Stored items from a collection:
* * * * * * *

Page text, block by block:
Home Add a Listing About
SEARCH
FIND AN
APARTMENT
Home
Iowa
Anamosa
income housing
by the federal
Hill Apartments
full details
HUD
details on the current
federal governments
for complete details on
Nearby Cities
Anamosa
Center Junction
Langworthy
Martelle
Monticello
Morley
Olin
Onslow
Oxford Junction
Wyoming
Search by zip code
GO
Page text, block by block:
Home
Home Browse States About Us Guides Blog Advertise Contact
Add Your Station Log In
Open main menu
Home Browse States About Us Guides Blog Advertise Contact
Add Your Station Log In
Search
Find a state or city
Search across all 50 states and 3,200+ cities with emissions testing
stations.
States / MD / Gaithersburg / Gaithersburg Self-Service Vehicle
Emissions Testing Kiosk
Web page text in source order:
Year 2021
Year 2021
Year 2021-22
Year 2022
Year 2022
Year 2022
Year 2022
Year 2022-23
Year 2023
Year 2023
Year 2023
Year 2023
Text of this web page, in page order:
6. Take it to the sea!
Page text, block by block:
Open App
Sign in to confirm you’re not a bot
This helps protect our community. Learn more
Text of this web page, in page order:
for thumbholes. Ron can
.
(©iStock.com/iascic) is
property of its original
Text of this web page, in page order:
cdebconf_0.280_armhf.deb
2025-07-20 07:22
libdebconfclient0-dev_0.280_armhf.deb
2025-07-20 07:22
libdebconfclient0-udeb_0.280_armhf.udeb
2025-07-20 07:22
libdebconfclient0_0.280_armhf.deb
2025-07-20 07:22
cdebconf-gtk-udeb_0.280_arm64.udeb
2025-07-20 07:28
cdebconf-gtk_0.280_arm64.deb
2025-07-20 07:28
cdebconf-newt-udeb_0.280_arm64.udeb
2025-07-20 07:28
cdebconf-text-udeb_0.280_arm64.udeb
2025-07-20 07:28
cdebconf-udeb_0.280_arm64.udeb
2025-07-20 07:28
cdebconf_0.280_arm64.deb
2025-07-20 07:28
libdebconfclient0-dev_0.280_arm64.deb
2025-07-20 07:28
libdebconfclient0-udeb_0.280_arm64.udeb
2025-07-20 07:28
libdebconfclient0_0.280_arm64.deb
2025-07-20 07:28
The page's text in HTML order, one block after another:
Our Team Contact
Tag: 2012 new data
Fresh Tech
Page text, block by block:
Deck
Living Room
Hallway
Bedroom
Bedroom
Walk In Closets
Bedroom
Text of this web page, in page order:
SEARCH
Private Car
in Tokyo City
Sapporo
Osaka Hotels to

* * * * * * *

Output the line containing "The page's text" and all lines after it to the end of the records, exactly as given.

◆ **Answer space**
The page's text in HTML order, one block after another:
Our Team Contact
Tag: 2012 new data
Fresh Tech
Page text, block by block:
Deck
Living Room
Hallway
Bedroom
Bedroom
Walk In Closets
Bedroom
Text of this web page, in page order:
SEARCH
Private Car
in Tokyo City
Sapporo
Osaka Hotels to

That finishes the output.